◆ **WORKING DATA**

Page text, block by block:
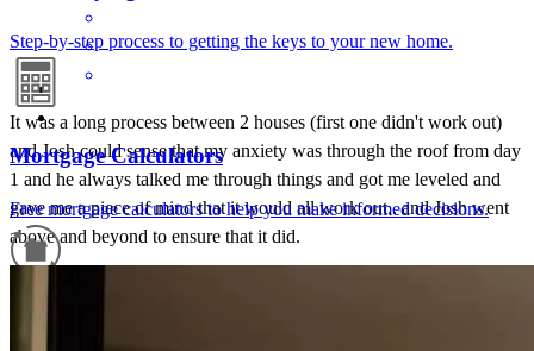
It was a long process between 2 houses (first one didn't work out)
and Josh could sense that my anxiety was through the roof from day
1 and he always talked me through things and got me leveled and
gave me a piece of mind that it would all work out.. and Josh went
above and beyond to ensure that it did.
Step-by-step process to getting the keys to your new home.
Mortgage Calculators
Free mortgage calculators to help you make informed decisions.
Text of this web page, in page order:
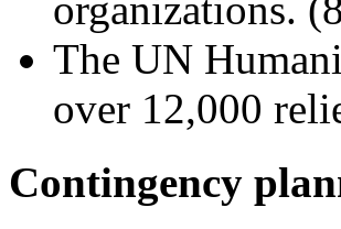
organizations.
The UN
over 12,000
Contingency
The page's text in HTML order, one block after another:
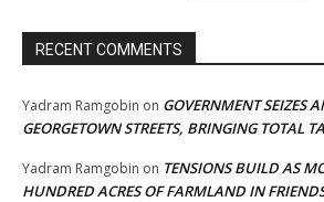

◆ **PROBLEM TO WORK ON**
Could the lines from the one with "Text of this" through the last line of the material above be written out exactly, both included, with pictures left out?

◆ **EXPECTED OUTPUT**
Text of this web page, in page order:
organizations.
The UN
over 12,000
Contingency
The page's text in HTML order, one block after another:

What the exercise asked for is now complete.